June 10, 2011 § Leave a comment

In the wake of the strange Ballad of Rep. Anthony Weiner, politicians of both parties are saying ‘no’ to Twitter–at least for the time being.

TweetCongress, a website that monitors Congress members’ tweets, has found that tweets from politicians are down 27 percent since Weinergate erupted, as reported by Politico. That’s both sides of the aisle.

Because if there’s one thing that both parties can agree on, it’s that being nationally humiliated is for the birds.

Is this just a knee-jerk reaction, perhaps? The tacit acknowledgment by politicians that people out there are combing through their tweets just looking for any kind of foul-up that might make news? Do politicians suddenly feel an extra target on their #backside?

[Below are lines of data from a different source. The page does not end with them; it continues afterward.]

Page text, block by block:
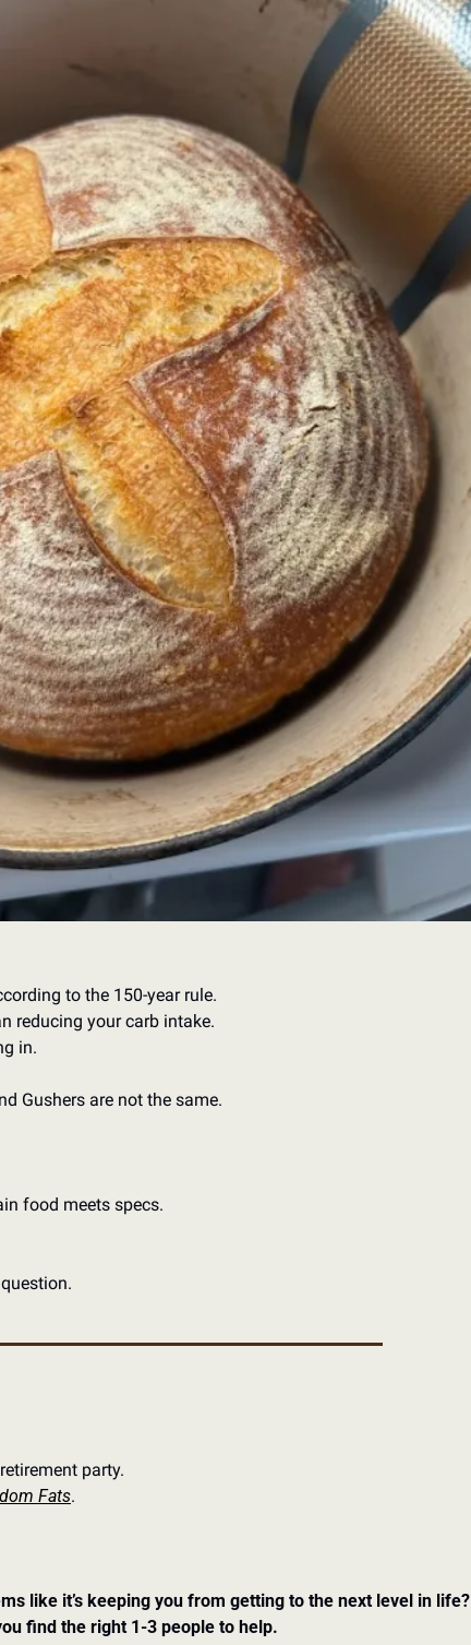
to the 150-year rule.
reducing your carb intake.
in.
Gushers are not the same.
food meets specs.
party.
Fats.
like it’s keeping you from getting to the next level in life?
find the right 1-3 people to help.
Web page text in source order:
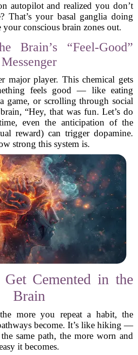
autopilot and realized you don’t
That’s your basal ganglia doing
conscious brain zones out.
Brain’s “Feel-Good”
Messenger
major player. This chemical gets
feels good — like eating
game, or scrolling through social
“Hey, that was fun. Let’s do
even the anticipation of the
reward) can trigger dopamine.
strong this system is.
Cemented in the
Brain
more you repeat a habit, the
become. It’s like hiking —
same path, the more worn and
it becomes.
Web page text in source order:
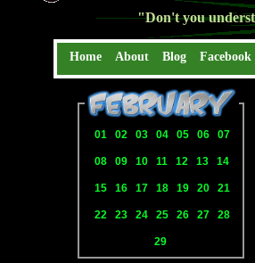
01 02 03 04 05 06 07
08 09 10 11 12 13 14
15 16 17 18 19 20 21
22 23 24 25 26 27 28
29
Home About Blog Facebook
"Don't you
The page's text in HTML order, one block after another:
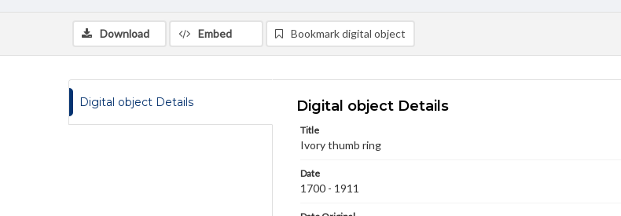
Download Embed Bookmark digital object
Digital object Details Digital object Details
Title
Ivory thumb ring
Date
1700 - 1911
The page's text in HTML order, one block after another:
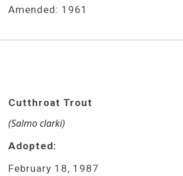
Amended: 1961
Cutthroat Trout
(Salmo clarki)
Adopted:
February 18, 1987
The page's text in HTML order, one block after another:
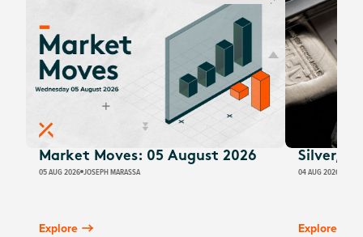
Market Moves: 05 August 2026
05 AUG 2026 JOSEPH MARASSA
Explore
Silver,
04 AUG 2026
Explore

It’s more likely this is just a precautionary step initiated by press secretaries around the country, as they double-check their politician’s former posts and make sure nothing could be misconstrued or inflammatory. It’s also likely that new manuals are being written and published right now as we blog, regarding the do’s and don’ts of tweeting for public figures. Maybe they’ll call it “Tweeting For Dummies Who Happen to Be Celebrities or Public Figures.” Or something like that.

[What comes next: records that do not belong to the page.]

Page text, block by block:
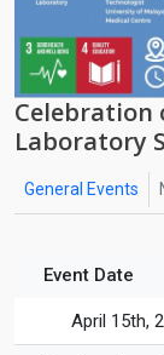
Celebration
Laboratory
General Events
Event Date
April 15th,
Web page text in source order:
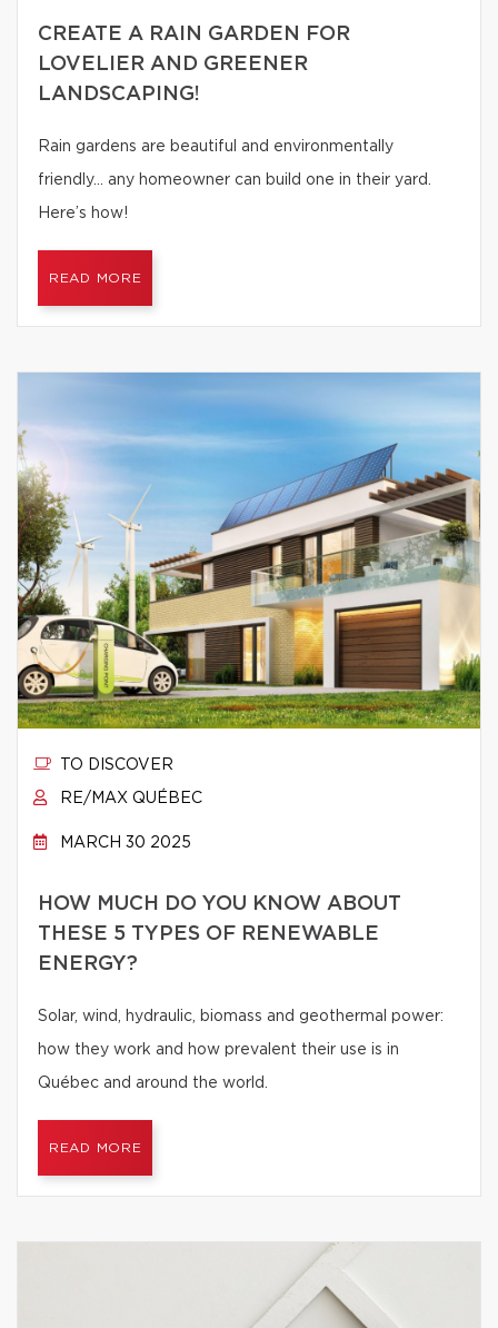
CREATE A RAIN GARDEN FOR
LOVELIER AND GREENER
LANDSCAPING!
Rain gardens are beautiful and environmentally
friendly… any homeowner can build one in their yard.
Here’s how!
READ MORE
TO DISCOVER
RE/MAX QUÉBEC
MARCH 30 2025
HOW MUCH DO YOU KNOW ABOUT
THESE 5 TYPES OF RENEWABLE
ENERGY?
Solar, wind, hydraulic, biomass and geothermal power:
how they work and how prevalent their use is in
Québec and around the world.
READ MORE
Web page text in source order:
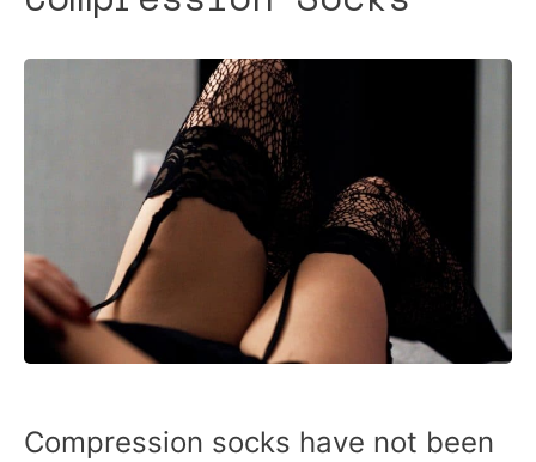
Compression socks have not been
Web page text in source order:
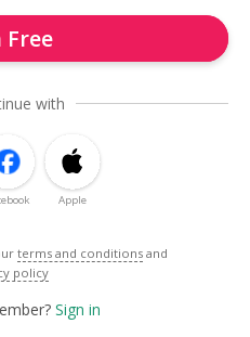
Free
with
Apple
terms and conditions and
policy
Sign in
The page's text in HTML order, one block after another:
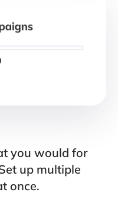
you would for
up multiple
once.
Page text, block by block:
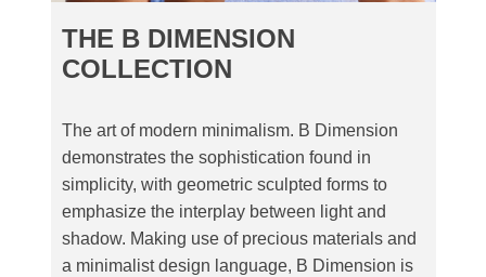
THE B DIMENSION
COLLECTION
The art of modern minimalism. B Dimension
demonstrates the sophistication found in
simplicity, with geometric sculpted forms to
emphasize the interplay between light and
shadow. Making use of precious materials and
a minimalist design language, B Dimension is
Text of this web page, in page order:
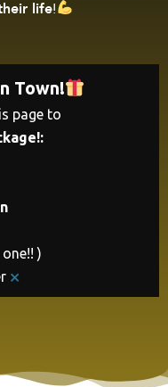
life!
Town!
page to
)
×
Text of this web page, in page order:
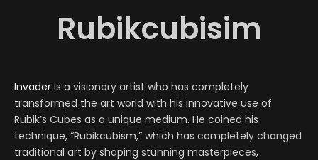
Rubikcubisim
Invader is a visionary artist who has completely
transformed the art world with his innovative use of
Rubik’s Cubes as a unique medium. He coined his
technique, “Rubikcubism,” which has completely changed
traditional art by shaping stunning masterpieces,
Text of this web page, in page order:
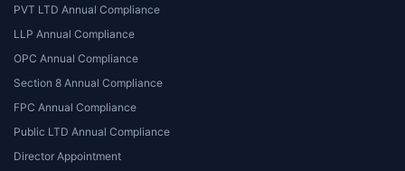
PVT LTD Annual Compliance
LLP Annual Compliance
OPC Annual Compliance
Section 8 Annual Compliance
FPC Annual Compliance
Public LTD Annual Compliance
Director Appointment
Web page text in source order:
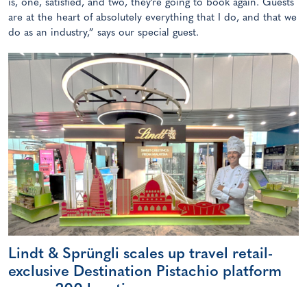
is, one, satisfied, and two, they’re going to book again. Guests
are at the heart of absolutely everything that I do, and that we
do as an industry,” says our special guest.
Lindt & Sprüngli scales up travel retail-
exclusive Destination Pistachio platform
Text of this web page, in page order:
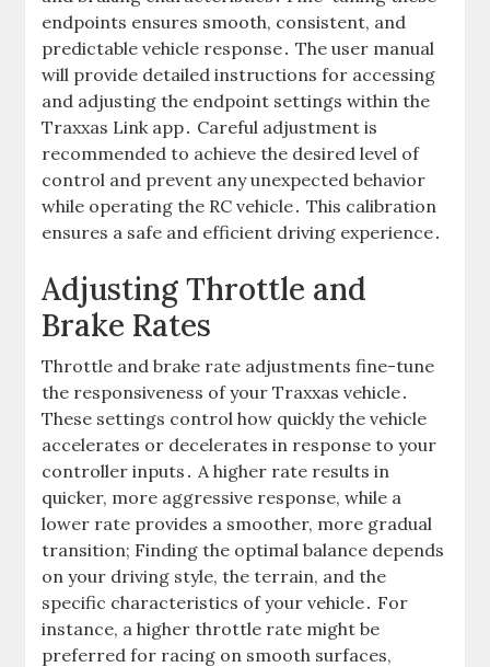
endpoints ensures smooth, consistent, and
predictable vehicle response․ The user manual
will provide detailed instructions for accessing
and adjusting the endpoint settings within the
Traxxas Link app․ Careful adjustment is
recommended to achieve the desired level of
control and prevent any unexpected behavior
while operating the RC vehicle․ This calibration
ensures a safe and efficient driving experience․
Adjusting Throttle and
Brake Rates
Throttle and brake rate adjustments fine-tune
the responsiveness of your Traxxas vehicle․
These settings control how quickly the vehicle
accelerates or decelerates in response to your
controller inputs․ A higher rate results in
quicker, more aggressive response, while a
lower rate provides a smoother, more gradual
transition; Finding the optimal balance depends
on your driving style, the terrain, and the
specific characteristics of your vehicle․ For
instance, a higher throttle rate might be
preferred for racing on smooth surfaces,
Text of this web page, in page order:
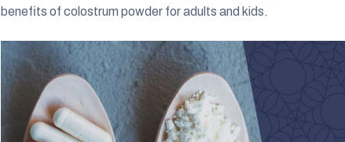
benefits of colostrum powder for adults and kids.
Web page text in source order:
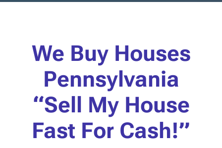
We Buy Houses
Pennsylvania
“Sell My House
Fast For Cash!”
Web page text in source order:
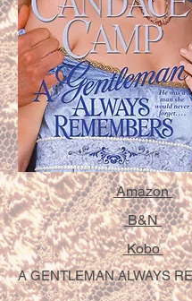
Amazon
B&N
Kobo
A GENTLEMAN ALWAYS
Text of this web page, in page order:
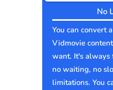
No
You can convert
Vidmovie
want. It's always
no waiting, no
limitations. You
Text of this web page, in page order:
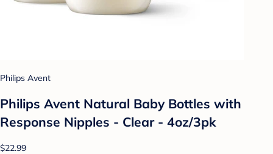
Philips Avent
Philips Avent Natural Baby Bottles with
Response Nipples - Clear - 4oz/3pk
$22.99
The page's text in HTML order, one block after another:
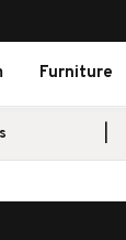
Furniture
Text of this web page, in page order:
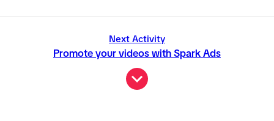
Next Activity
Promote your videos with Spark Ads
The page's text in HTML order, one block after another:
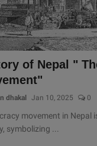
of Nepal "
dhakal Jan 10, 2025 0
movement in
symbolizing ...
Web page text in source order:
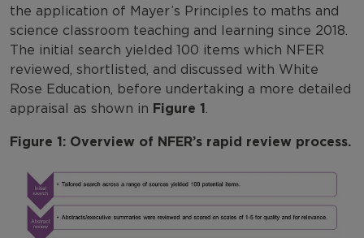
the application of Mayer’s Principles to maths and
science classroom teaching and learning since 2018.
The initial search yielded 100 items which NFER
reviewed, shortlisted, and discussed with White
Rose Education, before undertaking a more detailed
appraisal as shown in Figure 1.
Figure 1: Overview of NFER’s rapid review process.

But most politicians aren’t so stupid. Weiner took a hit for the team; now, if anyone is caught texting, emailing, or tweeting unsavory information, they will really have no excuse except for some deep-seated addiction or compulsion that has completely warped their brain. They will likely be forced to resign immediately just for being a total idiot. It won’t even matter whether they read the chapter in the Dummy book titled: “Don’t send anything online that you wouldn’t send to your grandmother.”

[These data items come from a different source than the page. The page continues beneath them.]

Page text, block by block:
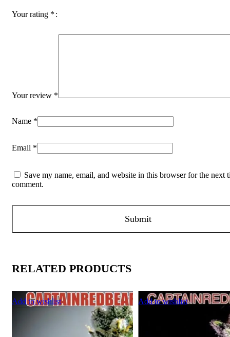
Your rating *
Your review *
Name *
Email *
Save my name, email, and website in this browser for the next
comment.
RELATED PRODUCTS
Add to wishlist Add to wishlist
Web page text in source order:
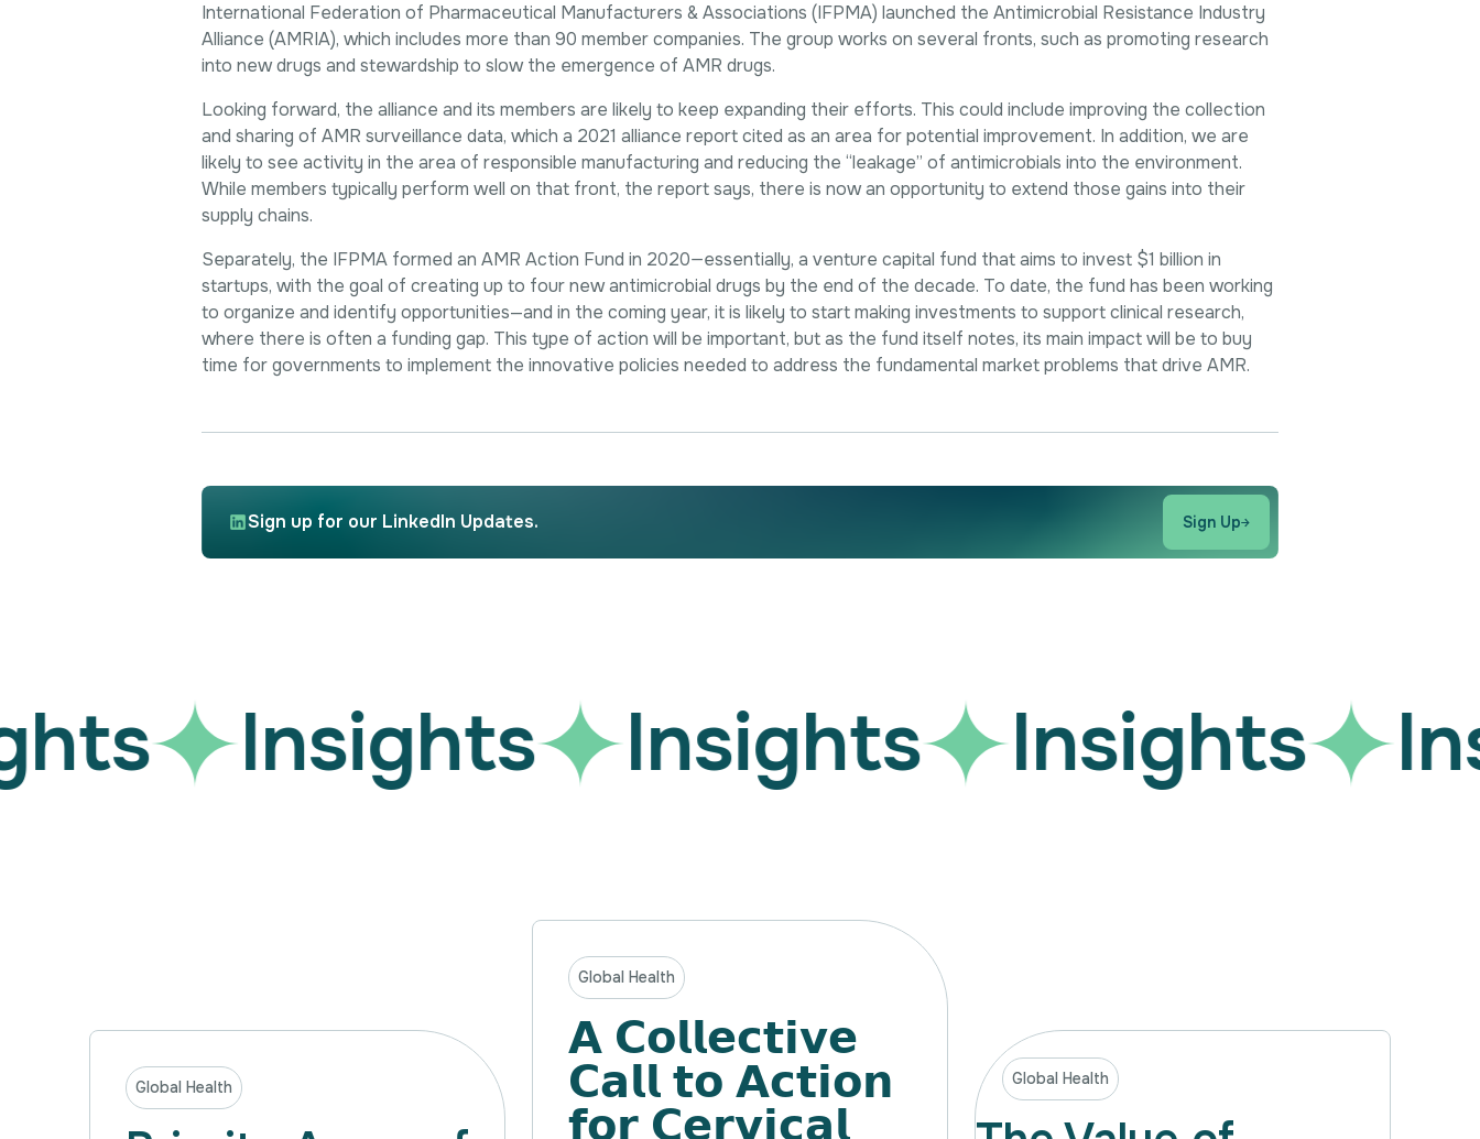
International Federation of Pharmaceutical Manufacturers & Associations (IFPMA) launched the Antimicrobial Resistance Industry
Alliance (AMRIA), which includes more than 90 member companies. The group works on several fronts, such as promoting research
into new drugs and stewardship to slow the emergence of AMR drugs.
Looking forward, the alliance and its members are likely to keep expanding their efforts. This could include improving the collection
and sharing of AMR surveillance data, which a 2021 alliance report cited as an area for potential improvement. In addition, we are
likely to see activity in the area of responsible manufacturing and reducing the “leakage” of antimicrobials into the environment.
While members typically perform well on that front, the report says, there is now an opportunity to extend those gains into their
supply chains.
Separately, the IFPMA formed an AMR Action Fund in 2020—essentially, a venture capital fund that aims to invest $1 billion in
startups, with the goal of creating up to four new antimicrobial drugs by the end of the decade. To date, the fund has been working
to organize and identify opportunities—and in the coming year, it is likely to start making investments to support clinical research,
where there is often a funding gap. This type of action will be important, but as the fund itself notes, its main impact will be to buy
time for governments to implement the innovative policies needed to address the fundamental market problems that drive AMR.
Sign up for our LinkedIn Updates. Sign Up
Insights Insights Insights
Global Health
Global Health
𝗔 𝗖𝗼𝗹𝗹𝗲𝗰𝘁𝗶𝘃𝗲
𝗖𝗮𝗹𝗹 𝘁𝗼 𝗔𝗰𝘁𝗶𝗼𝗻
𝗳𝗼𝗿 𝗖𝗲𝗿𝘃𝗶𝗰𝗮𝗹
Global Health

Still, we bet that politicians will resume tweeting as soon as Weinergate blows over–if not sooner. There is an election coming in 2012. Most politicians know that Twitter is a vitally important tool for keeping in touch with their constituents.  The smart ones have already begun building their online presence for what experts predict will be the largest use of Social Media during an election yet. How could it not be?